**** EXERCISE INPUTS

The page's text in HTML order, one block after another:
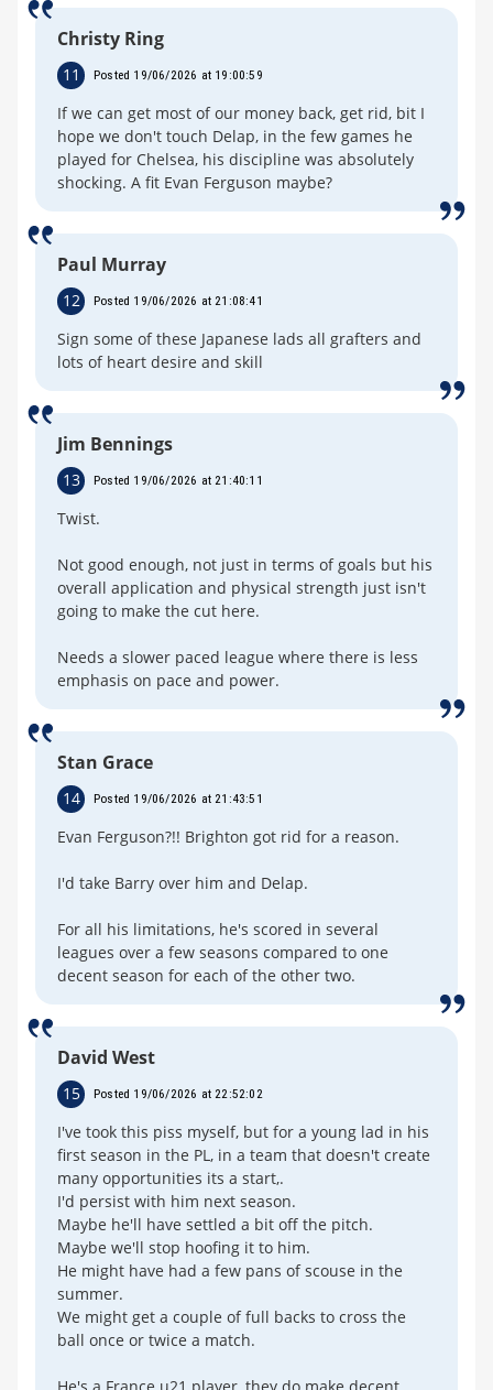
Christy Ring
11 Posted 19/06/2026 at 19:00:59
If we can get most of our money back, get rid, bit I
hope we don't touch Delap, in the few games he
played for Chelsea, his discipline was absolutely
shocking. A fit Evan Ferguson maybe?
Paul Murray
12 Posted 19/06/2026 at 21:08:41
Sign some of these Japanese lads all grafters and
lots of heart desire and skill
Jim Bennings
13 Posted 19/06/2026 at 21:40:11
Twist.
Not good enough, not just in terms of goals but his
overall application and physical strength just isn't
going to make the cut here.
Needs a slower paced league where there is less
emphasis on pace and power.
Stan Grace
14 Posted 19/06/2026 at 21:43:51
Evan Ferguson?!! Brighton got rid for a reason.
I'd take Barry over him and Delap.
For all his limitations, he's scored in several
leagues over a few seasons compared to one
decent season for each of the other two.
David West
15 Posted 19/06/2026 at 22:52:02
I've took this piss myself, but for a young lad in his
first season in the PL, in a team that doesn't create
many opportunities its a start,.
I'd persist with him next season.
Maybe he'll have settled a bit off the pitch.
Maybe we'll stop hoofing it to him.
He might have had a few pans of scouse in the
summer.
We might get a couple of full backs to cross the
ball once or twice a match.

********
**** EXERCISE INPUTS

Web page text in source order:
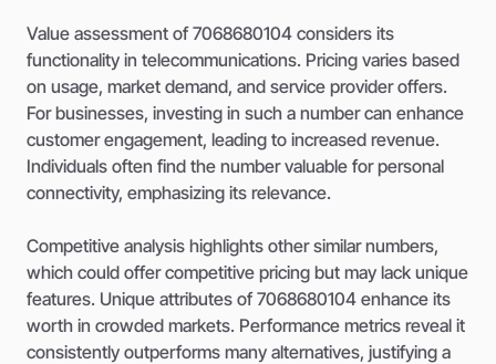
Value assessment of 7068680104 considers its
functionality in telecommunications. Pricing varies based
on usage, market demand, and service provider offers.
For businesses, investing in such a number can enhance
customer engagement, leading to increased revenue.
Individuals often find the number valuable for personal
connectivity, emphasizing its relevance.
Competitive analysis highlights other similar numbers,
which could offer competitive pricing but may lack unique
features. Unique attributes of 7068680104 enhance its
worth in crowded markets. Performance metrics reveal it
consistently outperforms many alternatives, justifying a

********

_WHAT YOU ARE ASKED TO DO_.
Would you retype the lines above from the one with "first season in" down to the one with "ball once or twice a match.", word for word, both ends included and no other lines?

_COMPLETED EXERCISE_.
first season in the PL, in a team that doesn't create
many opportunities its a start,.
I'd persist with him next season.
Maybe he'll have settled a bit off the pitch.
Maybe we'll stop hoofing it to him.
He might have had a few pans of scouse in the
summer.
We might get a couple of full backs to cross the
ball once or twice a match.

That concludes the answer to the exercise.